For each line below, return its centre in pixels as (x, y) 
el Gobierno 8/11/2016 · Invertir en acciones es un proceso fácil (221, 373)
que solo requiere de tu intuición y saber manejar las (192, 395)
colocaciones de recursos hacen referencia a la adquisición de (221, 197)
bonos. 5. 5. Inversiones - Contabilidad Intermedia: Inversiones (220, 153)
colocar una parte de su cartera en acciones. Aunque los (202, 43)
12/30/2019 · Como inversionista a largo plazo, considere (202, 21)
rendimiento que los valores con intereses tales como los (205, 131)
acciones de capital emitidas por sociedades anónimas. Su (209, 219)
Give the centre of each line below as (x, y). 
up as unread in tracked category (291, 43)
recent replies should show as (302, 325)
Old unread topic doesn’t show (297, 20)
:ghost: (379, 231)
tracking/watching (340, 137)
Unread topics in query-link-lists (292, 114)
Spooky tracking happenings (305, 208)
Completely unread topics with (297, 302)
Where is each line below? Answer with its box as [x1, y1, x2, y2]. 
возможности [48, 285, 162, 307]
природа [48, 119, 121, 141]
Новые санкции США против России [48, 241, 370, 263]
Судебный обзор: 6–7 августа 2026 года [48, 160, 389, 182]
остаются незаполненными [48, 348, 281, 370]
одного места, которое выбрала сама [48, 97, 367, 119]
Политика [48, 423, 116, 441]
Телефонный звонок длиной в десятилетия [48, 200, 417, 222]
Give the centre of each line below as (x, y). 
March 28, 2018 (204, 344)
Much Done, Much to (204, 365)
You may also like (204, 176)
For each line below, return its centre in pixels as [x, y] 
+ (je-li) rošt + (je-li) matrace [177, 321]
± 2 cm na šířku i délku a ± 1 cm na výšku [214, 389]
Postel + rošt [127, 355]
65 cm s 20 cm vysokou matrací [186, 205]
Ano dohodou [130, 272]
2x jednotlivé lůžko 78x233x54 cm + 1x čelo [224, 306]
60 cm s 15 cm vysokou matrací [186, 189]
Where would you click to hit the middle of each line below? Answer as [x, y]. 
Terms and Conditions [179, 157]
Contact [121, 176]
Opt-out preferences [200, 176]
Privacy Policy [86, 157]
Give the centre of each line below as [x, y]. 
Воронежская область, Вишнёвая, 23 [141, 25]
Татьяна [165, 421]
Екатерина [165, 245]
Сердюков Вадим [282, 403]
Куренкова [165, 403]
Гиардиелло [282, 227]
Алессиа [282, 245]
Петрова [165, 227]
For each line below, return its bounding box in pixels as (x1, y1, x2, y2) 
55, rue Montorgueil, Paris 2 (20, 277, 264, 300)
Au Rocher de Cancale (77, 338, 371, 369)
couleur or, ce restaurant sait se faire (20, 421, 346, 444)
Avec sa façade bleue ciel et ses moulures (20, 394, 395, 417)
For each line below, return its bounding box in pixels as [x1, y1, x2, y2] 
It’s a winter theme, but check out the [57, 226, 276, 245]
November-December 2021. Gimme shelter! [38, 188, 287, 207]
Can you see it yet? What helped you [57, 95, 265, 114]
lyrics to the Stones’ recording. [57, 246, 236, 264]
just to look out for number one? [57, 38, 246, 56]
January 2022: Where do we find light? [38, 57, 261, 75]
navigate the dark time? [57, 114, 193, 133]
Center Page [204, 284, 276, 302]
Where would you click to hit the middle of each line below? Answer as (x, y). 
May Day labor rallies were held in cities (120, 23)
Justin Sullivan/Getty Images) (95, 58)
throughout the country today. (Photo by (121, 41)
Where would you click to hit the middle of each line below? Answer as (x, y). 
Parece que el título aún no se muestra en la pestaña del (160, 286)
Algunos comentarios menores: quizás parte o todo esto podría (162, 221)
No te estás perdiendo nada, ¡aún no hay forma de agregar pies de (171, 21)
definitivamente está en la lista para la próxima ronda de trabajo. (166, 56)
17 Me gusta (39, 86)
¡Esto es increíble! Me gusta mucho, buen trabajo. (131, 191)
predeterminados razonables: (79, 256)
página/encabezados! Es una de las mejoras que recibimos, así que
--*--
▶ Task prompt
Print again the lines of the entries above that fall between the line holding "Answer as [x, y]." and the line holding "Петрова [165, 227]", inclusive, exactly as they stand.

▶ Solution for this problem
Where would you click to hit the middle of each line below? Answer as [x, y]. 
Terms and Conditions [179, 157]
Contact [121, 176]
Opt-out preferences [200, 176]
Privacy Policy [86, 157]
Give the centre of each line below as [x, y]. 
Воронежская область, Вишнёвая, 23 [141, 25]
Татьяна [165, 421]
Екатерина [165, 245]
Сердюков Вадим [282, 403]
Куренкова [165, 403]
Гиардиелло [282, 227]
Алессиа [282, 245]
Петрова [165, 227]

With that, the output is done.